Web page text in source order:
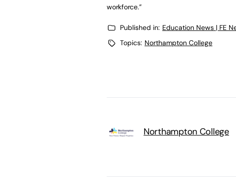
workforce.”
Published in: Education News | FE
Topics: Northampton College
Northampton College
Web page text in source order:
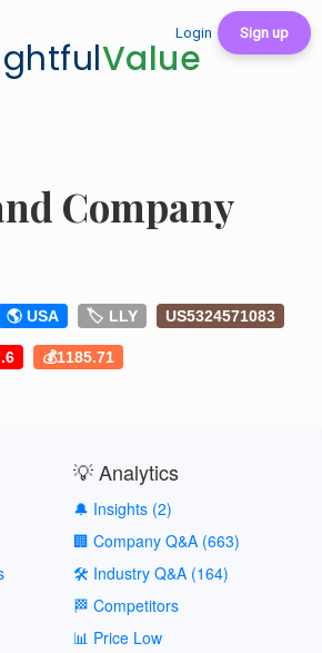
Login Sign up
Value
Company
🌎 USA 🏷️ LLY US5324571083
💰1185.71
💡 Analytics
🔔 Insights (2)
🏢 Company Q&A (663)
🛠️ Industry Q&A (164)
🏁 Competitors
📊 Price Low
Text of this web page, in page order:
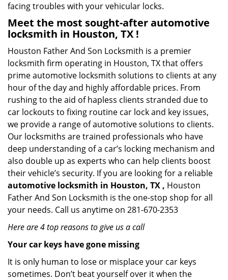
facing troubles with your vehicular locks.
Meet the most sought-afterautomotive
locksmith in Houston, TX !
Houston Father And Son Locksmith is a premier
locksmith firm operating in Houston, TX that offers
prime automotive locksmith solutions to clients at any
hour of the day and highly affordable prices. From
rushing to the aid of hapless clients stranded due to
car lockouts to fixing routine car lock and key issues,
we provide a range of automotive solutions to clients.
Our locksmiths are trained professionals who have
deep understanding of a car’s locking mechanism and
also double up as experts who can help clients boost
their vehicle’s security. If you are looking for a reliable
automotive locksmith in Houston, TX , Houston
Father And Son Locksmith is the one-stop shop for all
your needs. Call us anytime on 281-670-2353
Here are 4 top reasons to give us a call
Your car keys have gone missing
It is only human to lose or misplace your car keys
sometimes. Don’t beat yourself over it when the
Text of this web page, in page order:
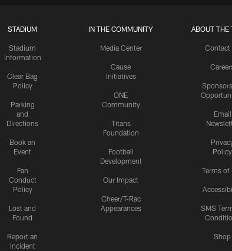
STADIUM
Stadium
Information
Clear Bag
Policy
Parking
and
Directions
Book an
Event
Fan
Conduct
Policy
Lost and
Found
Report an
Incident
IN THE COMMUNITY
Media Center
Cause
Initiatives
ONE
Community
Titans
Foundation
Football
Development
Our Impact
Cheer/T-Rac
Appearances
ABOUT THE
Contact
Email
Policy
Terms of
SMS
Shop
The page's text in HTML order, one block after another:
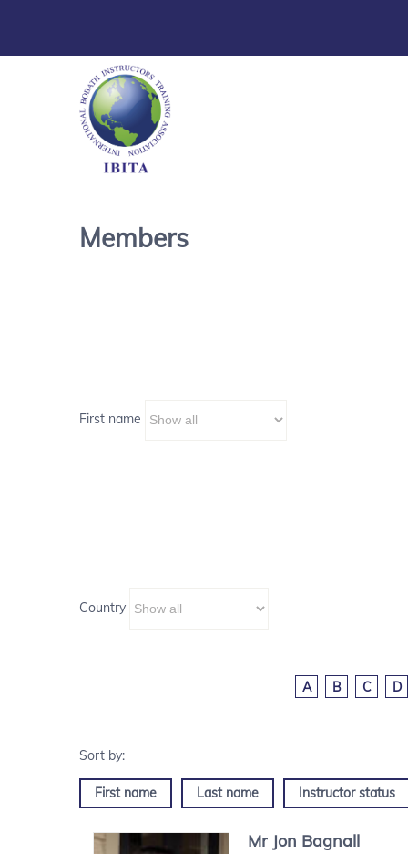
Members
First name
Country
A B C D
First name Last name Instructor status
Mr Jon Bagnall
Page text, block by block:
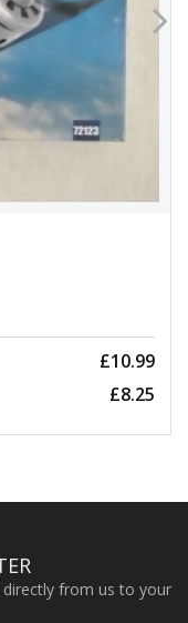
£10.99
£8.25
from us to your
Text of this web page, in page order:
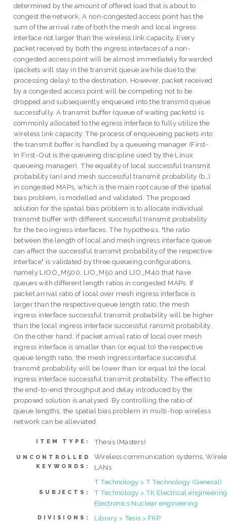
determined by the amount of offered load that is about to
congest the network. A non-congested access point has the
sum of the arrival rate of both the mesh and local ingress
interface not larger than the wireless link capacity. Every
packet received by both the ingress interfaces of a non-
congested access point will be almost immediately forwarded
(packets will stay in the transmit queue awhile due to the
processing delay) to the destination. However, packet received
by a congested access point will be competing not to be
dropped and subsequently enqueued into the transmit queue
successfully. A transmit buffer (queue of waiting packets) is
commonly allocated to the egress interface to fully utilize the
wireless link capacity. The process of enqueueing packets into
the transmit buffer is handled by a queueing manager (First-
In First-Out is the queueing discipline used by the Linux
queueing manager). The equality of local successful transmit
probability (an) and mesh successful transmit probability (b,,)
in congested MAPs, which is the main root cause of the spatial
bias problem, is modelled and validated. The proposed
solution for the spatial bias problem is to allocate individual
transmit buffer with different successful transmit probability
for the two ingress interfaces. The hypothesis, "the ratio
between the length of local and mesh ingress interface queue
can affect the successful transmit probability of the respective
interface" is validated by three queueing configurations,
namely LIOO_M500, LIO_M50 and LlO_M40 that have
queues with different length ratios in congested MAPs. If
packet arrival ratio of local over mesh ingress interface is
larger than the respective queue length ratio, the mesh
ingress interface successful transmit probability will be higher
than the local ingress interface successful ransmit probability.
On the other hand, if packet arrival ratio of local over mesh
ingress interface is smaller than (or equal to) the respective
queue length ratio, the mesh ingress interface successful
transmit probability will be lower than (or equal to) the local
ingress interface successful transmit probability. The effect to
the end-to-end throughput and delay introduced by the
proposed solution is analysed. By controlling the ratio of
queue lengths, the spatial bias problem in multi-hop wireless
network can be alleviated.
ITEM TYPE: Thesis (Masters)
UNCONTROLLED
KEYWORDS:
Wireless communication systems,
LANs
SUBJECTS:
T Technology > T Technology (General)
T Technology > TK Electrical
Electronics Nuclear engineering
DIVISIONS: Library > Tesis > FKP
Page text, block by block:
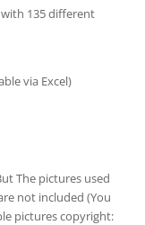
135 different
via Excel)
The pictures used
not included (You
pictures copyright:
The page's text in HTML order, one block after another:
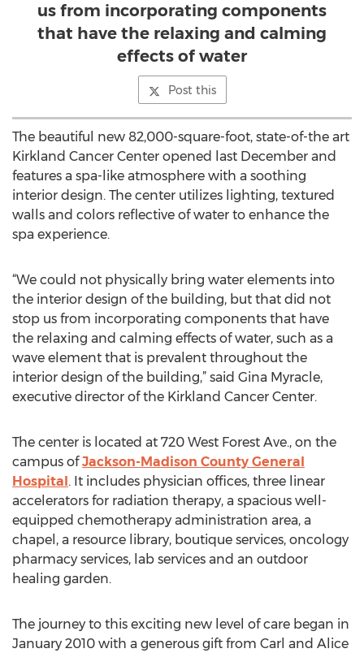
us from incorporating components
that have the relaxing and calming
effects of water
Post this
The beautiful new 82,000-square-foot, state-of-the art
Kirkland Cancer Center opened last December and
features a spa-like atmosphere with a soothing
interior design. The center utilizes lighting, textured
walls and colors reflective of water to enhance the
spa experience.
“We could not physically bring water elements into
the interior design of the building, but that did not
stop us from incorporating components that have
the relaxing and calming effects of water, such as a
wave element that is prevalent throughout the
interior design of the building,” said Gina Myracle,
executive director of the Kirkland Cancer Center.
The center is located at 720 West Forest Ave., on the
campus ofJackson-Madison County General
Hospital. It includes physician offices, three linear
accelerators for radiation therapy, a spacious well-
equipped chemotherapy administration area, a
chapel, a resource library, boutique services, oncology
pharmacy services, lab services and an outdoor
healing garden.
The journey to this exciting new level of care began in
January 2010 with a generous gift from Carl and Alice
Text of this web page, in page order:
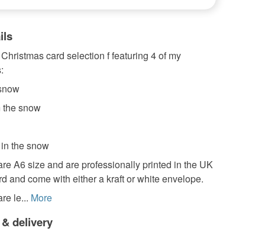
card selection f featuring 4 of my
snow
the snow
A6 size and are professionally printed in the UK
and come with either a kraft or white envelope.
le... More
delivery
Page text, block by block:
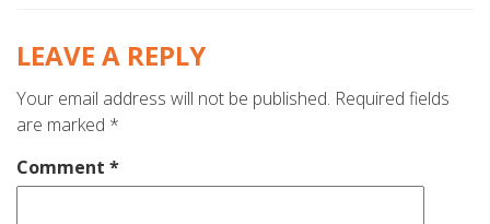
LEAVE A REPLY
Your email address will not be published. Required fields
are marked *
Comment *
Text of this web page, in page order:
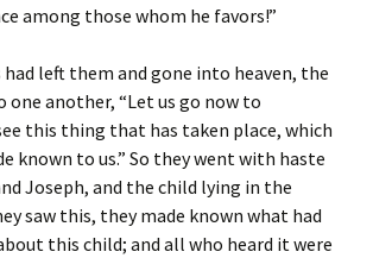
among those whom he favors!”
left them and gone into heaven, the
one another, “Let us go now to
this thing that has taken place, which
known to us.” So they went with haste
Joseph, and the child lying in the
saw this, they made known what had
this child; and all who heard it were
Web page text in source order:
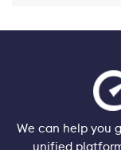
We can help you
unified
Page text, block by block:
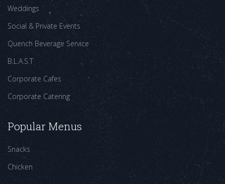
Weddings
Social & Private Events
Quench Beverage Service
B.L.A.S.T
Corporate Cafes
Corporate Catering
Popular Menus
Snacks
Chicken
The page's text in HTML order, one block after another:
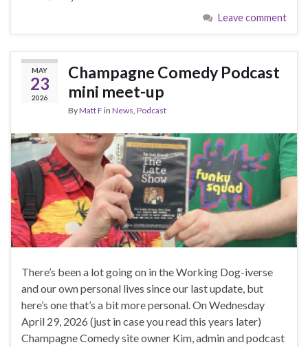
Leave comment
MAY
23
2026
Champagne Comedy Podcast
mini meet-up
ByMatt F in News Podcast
There’s been a lot going on in the Working Dog-iverse
and our own personal lives since our last update, but
here’s one that’s a bit more personal. On Wednesday
April 29, 2026 (just in case you read this years later)
Champagne Comedy site owner Kim, admin and podcast
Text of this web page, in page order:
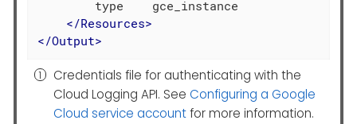
        type    gce_instance
</Resources>
</Output>
Credentials file for authenticating with the
Cloud Logging API. See Configuring a Google
Cloud service accountfor more information.
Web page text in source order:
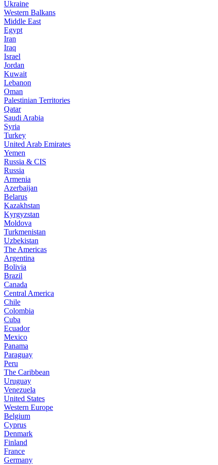
Ukraine
Western Balkans
Middle East
Egypt
Iran
Iraq
Israel
Jordan
Kuwait
Lebanon
Oman
Palestinian Territories
Qatar
Saudi Arabia
Syria
Turkey
United Arab Emirates
Yemen
Russia & CIS
Russia
Armenia
Azerbaijan
Belarus
Kazakhstan
Kyrgyzstan
Moldova
Turkmenistan
Uzbekistan
The Americas
Argentina
Bolivia
Brazil
Canada
Central America
Chile
Colombia
Cuba
Ecuador
Mexico
Panama
Paraguay
Peru
The Caribbean
Uruguay
Venezuela
United States
Western Europe
Belgium
Cyprus
Denmark
Finland
France
Germany
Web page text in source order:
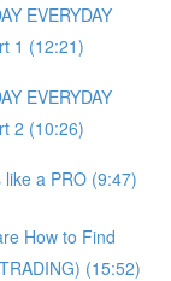
EVERYDAY
1 (12:21)
EVERYDAY
2 (10:26)
a PRO (9:47)
How to Find
(15:52)
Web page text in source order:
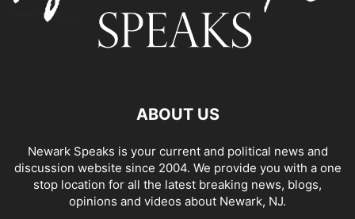
ABOUT US
Newark Speaks is your current and political news and
discussion website since 2004. We provide you with a one
stop location for all the latest breaking news, blogs,
opinions and videos about Newark, NJ.
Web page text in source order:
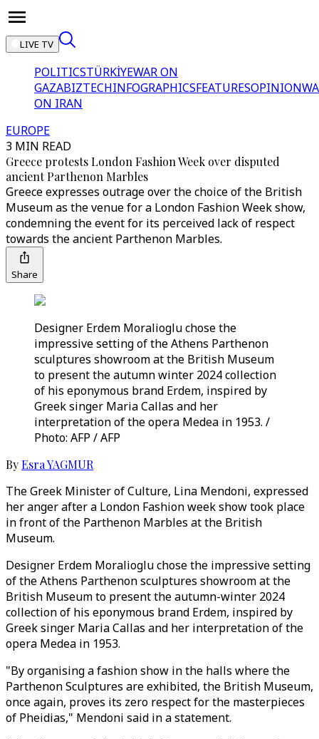
LIVE TV
POLITICSTÜRKİYEWAR ON
GAZABIZTECHINFOGRAPHICSFEATURESOPINION
ON IRAN
EUROPE
3 MIN READ
Greece protests London Fashion Week over disputed
ancient Parthenon Marbles
Greece expresses outrage over the choice of the British
Museum as the venue for a London Fashion Week show,
condemning the event for its perceived lack of respect
towards the ancient Parthenon Marbles.
Share
Designer Erdem Moralioglu chose the
impressive setting of the Athens Parthenon
sculptures showroom at the British Museum
to present the autumn winter 2024 collection
of his eponymous brand Erdem, inspired by
Greek singer Maria Callas and her
interpretation of the opera Medea in 1953. /
Photo: AFP / AFP
ByEsra YAGMUR
The Greek Minister of Culture, Lina Mendoni, expressed
her anger after a London Fashion week show took place
in front of the Parthenon Marbles at the British
Museum.
Designer Erdem Moralioglu chose the impressive setting
of the Athens Parthenon sculptures showroom at the
British Museum to present the autumn-winter 2024
collection of his eponymous brand Erdem, inspired by
Greek singer Maria Callas and her interpretation of the
opera Medea in 1953.
"By organising a fashion show in the halls where the
Parthenon Sculptures are exhibited, the British Museum,
once again, proves its zero respect for the masterpieces
of Pheidias," Mendoni said in a statement.
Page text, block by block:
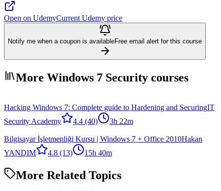
Open on UdemyCurrent Udemy price
Notify me when a coupon is availableFree email alert for this course
More Windows 7 Security courses
Hacking Windows 7: Complete guide to Hardening and SecuringIT
Security Academy
4.4 (40) 3h 22m
Bilgisayar İşletmenliği Kursu | Windows 7 + Office 2010Hakan
YANDIM
4.8 (13) 15h 40m
More Related Topics
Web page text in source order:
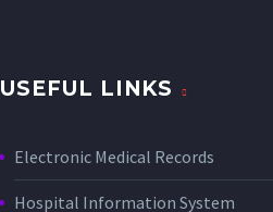
USEFUL LINKS
Electronic Medical Records
Hospital Information System
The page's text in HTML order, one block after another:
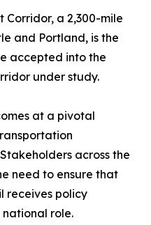
Corridor, a 2,300-mile
and Portland, is the
accepted into the
under study.
at a pivotal
across the
need to ensure that
receives policy
role.
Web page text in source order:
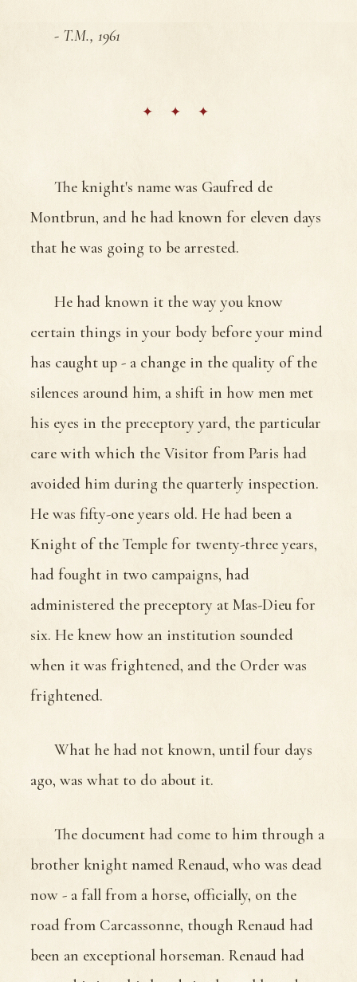
- T.M., 1961
The knight's name was Gaufred de
Montbrun, and he had known for eleven days
that he was going to be arrested.
He had known it the way you know
certain things in your body before your mind
has caught up - a change in the quality of the
silences around him, a shift in how men met
his eyes in the preceptory yard, the particular
care with which the Visitor from Paris had
avoided him during the quarterly inspection.
He was fifty-one years old. He had been a
Knight of the Temple for twenty-three years,
had fought in two campaigns, had
administered the preceptory at Mas-Dieu for
six. He knew how an institution sounded
when it was frightened, and the Order was
frightened.
What he had not known, until four days
ago, was what to do about it.
The document had come to him through a
brother knight named Renaud, who was dead
now - a fall from a horse, officially, on the
road from Carcassonne, though Renaud had
been an exceptional horseman. Renaud had

########################################

* Required action
Only the lines from the beginning of the records up to and including the line with "rushing to the" should appear, exactly as they are, and no pictures.

* Response to this exercise
Web page text in source order:
workforce.”
Published in: Education News | FE
Topics: Northampton College
Northampton College
Web page text in source order:
Login Sign up
Value
Company
🌎 USA 🏷️ LLY US5324571083
💰1185.71
💡 Analytics
🔔 Insights (2)
🏢 Company Q&A (663)
🛠️ Industry Q&A (164)
🏁 Competitors
📊 Price Low
Text of this web page, in page order:
facing troubles with your vehicular locks.
Meet the most sought-afterautomotive
locksmith in Houston, TX !
Houston Father And Son Locksmith is a premier
locksmith firm operating in Houston, TX that offers
prime automotive locksmith solutions to clients at any
hour of the day and highly affordable prices. From
rushing to the aid of hapless clients stranded due to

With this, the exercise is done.